#### BRIEF:
Return nothing but the lines from the one with "TEL 03-3608-3937" through the one with "കാബിനറ്റ് ഉപയോഗത്തിനും" in the data below, word for word and without pictures.

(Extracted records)
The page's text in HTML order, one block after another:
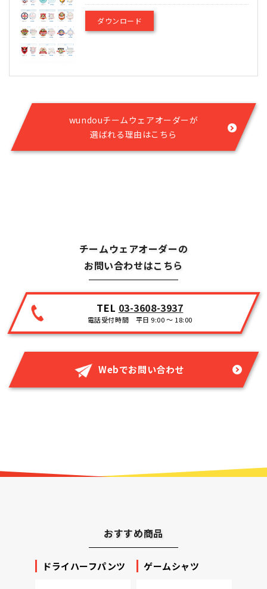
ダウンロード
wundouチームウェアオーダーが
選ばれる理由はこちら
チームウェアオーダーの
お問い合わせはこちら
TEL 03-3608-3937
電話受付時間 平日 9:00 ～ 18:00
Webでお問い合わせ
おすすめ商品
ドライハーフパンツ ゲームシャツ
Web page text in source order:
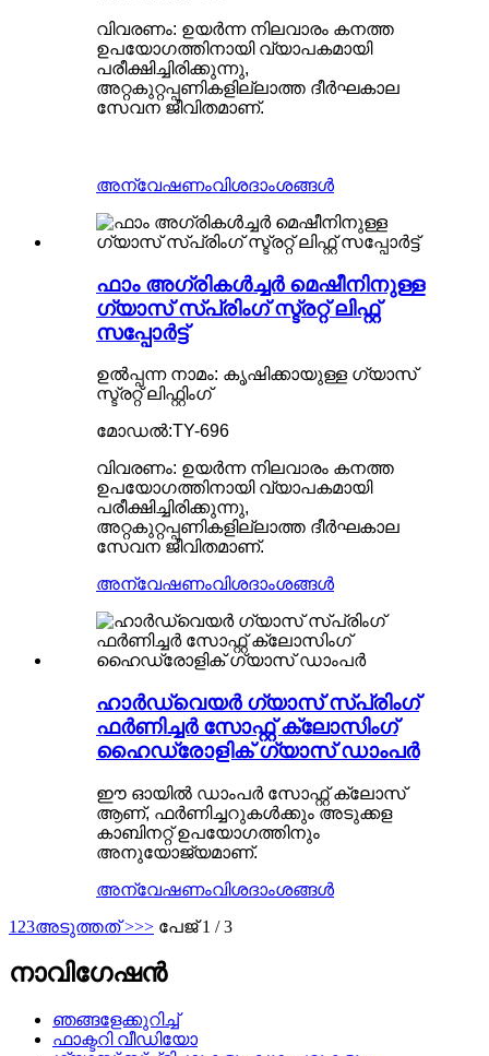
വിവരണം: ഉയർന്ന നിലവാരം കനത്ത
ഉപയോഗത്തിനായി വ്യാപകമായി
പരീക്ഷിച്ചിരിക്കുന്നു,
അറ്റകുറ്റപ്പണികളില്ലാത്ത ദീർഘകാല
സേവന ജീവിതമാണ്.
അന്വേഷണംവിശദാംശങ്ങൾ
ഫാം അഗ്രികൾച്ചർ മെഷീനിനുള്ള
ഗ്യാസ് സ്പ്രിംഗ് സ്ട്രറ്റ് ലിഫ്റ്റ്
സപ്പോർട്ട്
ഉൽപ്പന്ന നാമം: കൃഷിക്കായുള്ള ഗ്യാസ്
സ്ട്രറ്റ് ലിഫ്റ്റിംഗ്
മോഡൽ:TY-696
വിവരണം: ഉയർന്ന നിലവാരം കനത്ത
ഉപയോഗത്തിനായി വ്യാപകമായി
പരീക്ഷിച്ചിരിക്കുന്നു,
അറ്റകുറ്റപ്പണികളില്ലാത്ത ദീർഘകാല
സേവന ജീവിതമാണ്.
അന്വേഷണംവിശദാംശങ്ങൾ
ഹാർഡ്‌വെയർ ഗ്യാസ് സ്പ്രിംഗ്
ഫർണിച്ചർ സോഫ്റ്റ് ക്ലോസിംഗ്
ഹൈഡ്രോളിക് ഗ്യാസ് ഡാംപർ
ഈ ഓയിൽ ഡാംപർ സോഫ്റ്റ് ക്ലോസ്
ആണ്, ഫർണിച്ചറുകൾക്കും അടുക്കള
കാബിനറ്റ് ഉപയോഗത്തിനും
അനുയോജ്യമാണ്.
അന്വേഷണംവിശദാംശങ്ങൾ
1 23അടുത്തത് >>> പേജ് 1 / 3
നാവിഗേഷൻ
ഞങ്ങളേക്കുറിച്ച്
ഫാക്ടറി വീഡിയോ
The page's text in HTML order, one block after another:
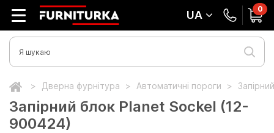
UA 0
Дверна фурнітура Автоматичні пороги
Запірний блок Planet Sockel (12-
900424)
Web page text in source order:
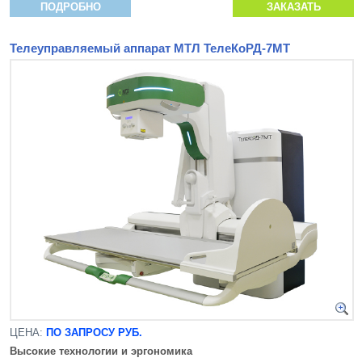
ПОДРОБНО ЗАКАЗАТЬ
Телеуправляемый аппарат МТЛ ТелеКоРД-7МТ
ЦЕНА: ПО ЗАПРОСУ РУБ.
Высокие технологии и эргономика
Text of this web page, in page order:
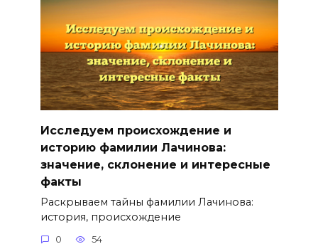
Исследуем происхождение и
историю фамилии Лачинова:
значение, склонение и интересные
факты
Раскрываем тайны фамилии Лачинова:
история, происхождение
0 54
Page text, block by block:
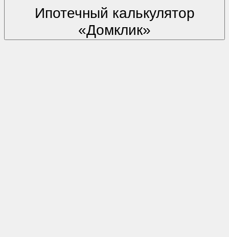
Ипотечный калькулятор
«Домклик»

#### RESPONSE TO THE EXERCISE:
TEL 03-3608-3937
電話受付時間 平日 9:00 ～ 18:00
Webでお問い合わせ
おすすめ商品
ドライハーフパンツ ゲームシャツ
Web page text in source order:
വിവരണം: ഉയർന്ന നിലവാരം കനത്ത
ഉപയോഗത്തിനായി വ്യാപകമായി
പരീക്ഷിച്ചിരിക്കുന്നു,
അറ്റകുറ്റപ്പണികളില്ലാത്ത ദീർഘകാല
സേവന ജീവിതമാണ്.
അന്വേഷണംവിശദാംശങ്ങൾ
ഫാം അഗ്രികൾച്ചർ മെഷീനിനുള്ള
ഗ്യാസ് സ്പ്രിംഗ് സ്ട്രറ്റ് ലിഫ്റ്റ്
സപ്പോർട്ട്
ഉൽപ്പന്ന നാമം: കൃഷിക്കായുള്ള ഗ്യാസ്
സ്ട്രറ്റ് ലിഫ്റ്റിംഗ്
മോഡൽ:TY-696
വിവരണം: ഉയർന്ന നിലവാരം കനത്ത
ഉപയോഗത്തിനായി വ്യാപകമായി
പരീക്ഷിച്ചിരിക്കുന്നു,
അറ്റകുറ്റപ്പണികളില്ലാത്ത ദീർഘകാല
സേവന ജീവിതമാണ്.
അന്വേഷണംവിശദാംശങ്ങൾ
ഹാർഡ്‌വെയർ ഗ്യാസ് സ്പ്രിംഗ്
ഫർണിച്ചർ സോഫ്റ്റ് ക്ലോസിംഗ്
ഹൈഡ്രോളിക് ഗ്യാസ് ഡാംപർ
ഈ ഓയിൽ ഡാംപർ സോഫ്റ്റ് ക്ലോസ്
ആണ്, ഫർണിച്ചറുകൾക്കും അടുക്കള
കാബിനറ്റ് ഉപയോഗത്തിനും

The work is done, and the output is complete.